How does cell polarization modulate Myosin II contractile activity ?

Based on published literature and our observations, we hypothesize that PCP signaling locally modulates actomyosin contractility to produce anisotropic forces needed for morphogenesis. Once a tissue becomes polarized, core PCP complexes may engage downstream effectors that are necessary to change cell shape leading to NP folding (Nishimura et al., 2012; Ossipova et al., 2014; Sokol, 2016). During the past funding period, we focused on relatively understudied Prickle proteins and identified molecules that link Pk3 to cell junctions. These include the apical determinant Par3 (Chuykin et al., 2018) and the LIM domain protein Wtip (Chu et al., 2016). Wtip belongs to the Zyxin/Ajuba family implicated in neural tube closure actomyosin dynamics, and mechanotransduction (Chu et al., 2018; Ibar et al., 2018; Rauskolb et al., 2014).  We next developed a new proximity biotinylation approach in Xenopus embryos based on anti-GFP single domain antibody (sdAb)-mediated targeting of BirA and this screen led to the isolation of SSX2IP/ADIP as a Wtip-binding protein (Reis et al., 2021).These findings point to SSX2IP as a potential mediator of Wtip effects on NP morphogenesis.

How do actomyosin contractions produce forces that instruct morphogenesis?
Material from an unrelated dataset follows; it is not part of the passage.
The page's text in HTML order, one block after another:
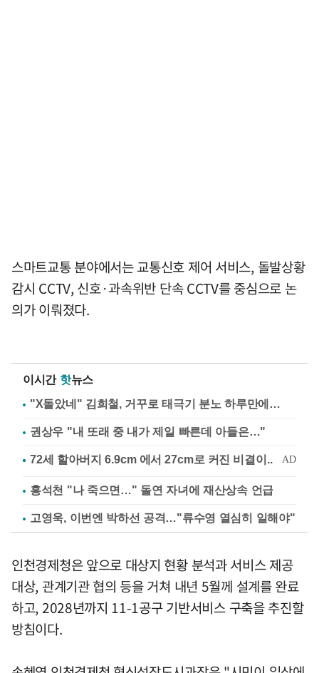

To modulate cell shape, contractile actomyosin complexes need to localize at cell junctions.  We recently discovered that the localization of the LIM domain protein Wip to intercellular junctions likely depends on a mechanical force (Chu et al. 2018, the figure shows Wtip puncta in neighboring cells). Wtip, a Prickle3-interacting protein containing LIM domains, can sense Myosin II activity and intercellular tension (Chu et al., 2018).  Moreover, Wtip is localized in ectodermal cells in a very peculiar manner, by forming cytoplasmic aggregates or puncta opposing each other across the cell membrane as shown in the image.  This localization may indicate that neighboring cells mechanically communicate with each other through Wtip, a possible molecular link to planar polarity proteins.

Our recent studies have focused on LMO7 protein that is also sensitive to mechanical force. A mutation in the fly homologue of LMO7, smallish, has morphogenesis defects in Drosophila embryonic epidermis (Beati et al., 2018). Importantly, LMO7 is capable of triggering apical constriction in Xenopus ectoderm (Matsuda et al., 2021).  Of note, LMO7 is distributed in ectoderm as a double line adjacent to the apical junction, mimicking the distribution of nonmuscle Myosin II heavy chain (NMIIA). Thus, LMO7 is a good candidate for regulating Myosin II-dependent morphogenesis. We hypothesize that LMO7 regulates the organization of Myosin II, and the distribution of Wtip. Importantly, we recently found that LMO7 recruits Myosin II heavy chain to the cell cortex, supporting our hypothesis (Matsuda et al., 2021). At the tissue level, our model is that planar polarity and force balance are responsible for neural plate folding in the mediolateral axis but not in the anteroposterior axis.